== Source material ==
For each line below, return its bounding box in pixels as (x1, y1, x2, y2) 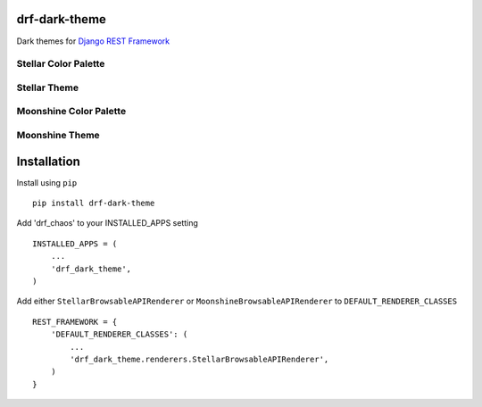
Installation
---
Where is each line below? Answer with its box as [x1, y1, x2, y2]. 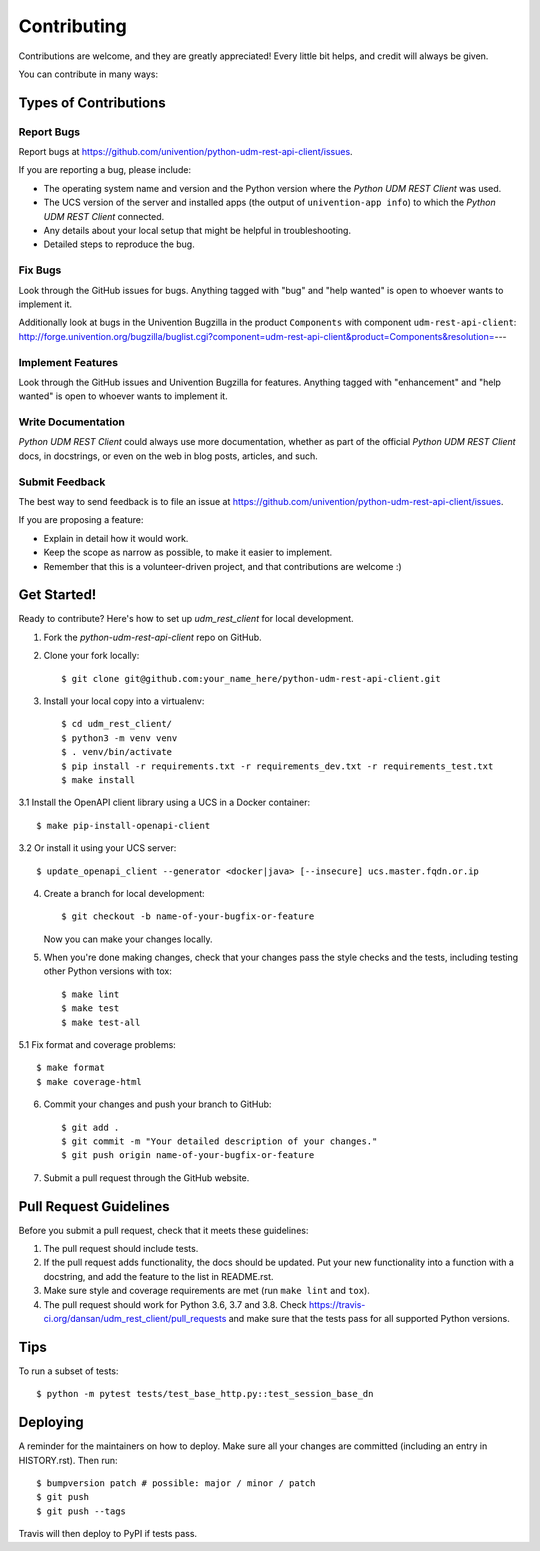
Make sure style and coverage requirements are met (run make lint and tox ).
==
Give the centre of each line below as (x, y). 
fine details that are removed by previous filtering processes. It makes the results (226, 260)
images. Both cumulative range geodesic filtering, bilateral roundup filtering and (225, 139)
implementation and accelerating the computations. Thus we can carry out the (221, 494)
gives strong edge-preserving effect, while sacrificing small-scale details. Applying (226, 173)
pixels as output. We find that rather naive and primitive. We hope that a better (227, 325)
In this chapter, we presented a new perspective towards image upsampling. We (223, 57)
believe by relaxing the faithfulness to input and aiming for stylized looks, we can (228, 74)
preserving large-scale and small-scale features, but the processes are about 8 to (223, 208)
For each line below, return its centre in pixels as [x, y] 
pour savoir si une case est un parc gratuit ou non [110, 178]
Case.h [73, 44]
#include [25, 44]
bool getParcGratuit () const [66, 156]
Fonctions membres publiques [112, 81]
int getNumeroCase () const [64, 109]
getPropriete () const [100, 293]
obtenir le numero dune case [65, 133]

== What this task involves ==
Line for line, output the entries above from the line with "For each line below, return its bounding" to the line with "Installation", both included, and nothing more. Skip pictures.

== Problem solution ==
For each line below, return its bounding box in pixels as (x1, y1, x2, y2) 
Installation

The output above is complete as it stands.